The Google Cloud AI and Machine Learning Platform does have a few gaps, such as the lack of a first-party Google data preparation service, the lack of many on-premises options, and the fact that way too many of the services offered are still in beta test. Despite those issues, the Google Cloud AI can serve almost any machine learning or deep learning need. I especially like the new pipeline capabilities, even though it’s a beta test service based on open source products that are also still in beta test.
While I’m not going to speak further about the competition, some of which is also very good, I will say that in the sphere of AI applications, Google is essentially the new IBM, in that nobody ever gets fired for choosing Google AI.
(All pricing in USD)
Cloud AutoML Translation: Training: $76.00 per hour; Translation: $80 per million characters after the first 500K characters.
Cloud AutoML Natural Language: Training: $3.00 per hour; Classification: $5 per thousand text records after the first 30K records.
Cloud AutoML Vision: Training: $20 per hour after the first hour; Classification: $3 per thousand images after the first thousand images.

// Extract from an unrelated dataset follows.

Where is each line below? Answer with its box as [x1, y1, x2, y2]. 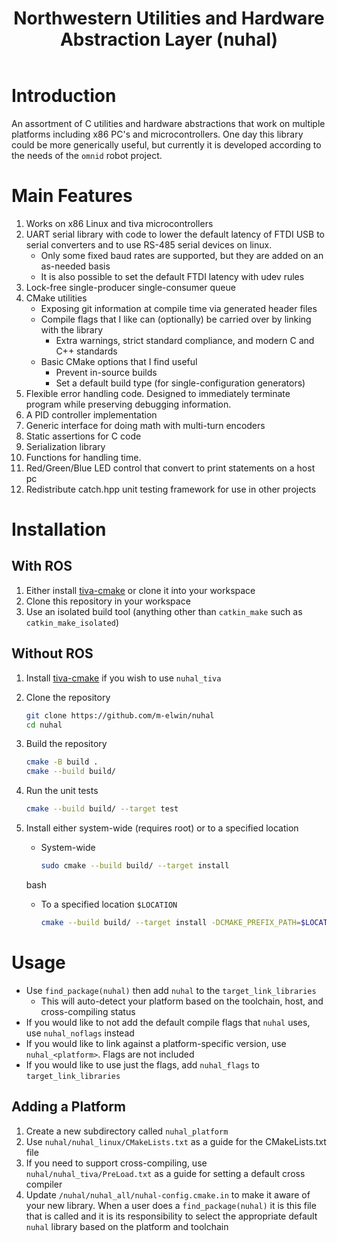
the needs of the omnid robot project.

Cloud AutoML Tables: Training: 6 hours of free one-time use + $19.32 per hour (92 n1-standard-4 equivalent machines used in parallel); Batch prediction: 6 hours of free one-time use + $1.16 per hour (5.5 n1-standard-4 equivalent machines used in parallel); Online prediction: $0.21 per hour (1 n1-standard-4 equivalent machine); Deployment: $0.005 per GiB-hour x 9 machines (model replicated to 9 machines for low latency serving purposes); Vision: $1.50/feature/1,000 units after the first 1,000 units/month for most features; more for web detection and object localization.
Video: $0.04 to $0.17/minute/feature after the first 1,000 minutes/month.
Natural Language: $0.50 to $2.00/feature/1,000 units after the first 5,000 units/month.
Translation: $20/million characters after the first 500,000 characters/month.
Media Translation: $0.068 to $0.084/minute after the first 60 minutes/month.
Text to speech: $4/million characters after the first 4 million characters/month, standard voices; $16/million characters after the first 1 million characters/month, WaveNet voices.
Speech to text: $0.004 to $0.009/15 seconds after the first 60 minutes/month.
Dialogflow CX Agent: $20/100 chat sessions, $45/100 voice sessions.
Dialogflow ES Agent: varies by mode, reflects underlying voice and natural language charges.
Recommendations AI: $2.50/node/hour for training and tuning; $0.27/1000 predictions with tiered quantity discounts above 20 million requests/month.
GPUs: $0.11 to $2.48/GPU/hour.
TPUs: $1.35 to $8/TPU/hour.
AI Platform Training: $0.19 to $21.36/hour.
AI Platform Predictions: $0.045 to $1.13/node/hour plus GPUs at $0.45 to $2.48/GPU/hour.
All services run on the Google Cloud Platform; a few can also be run on-premises or in containers.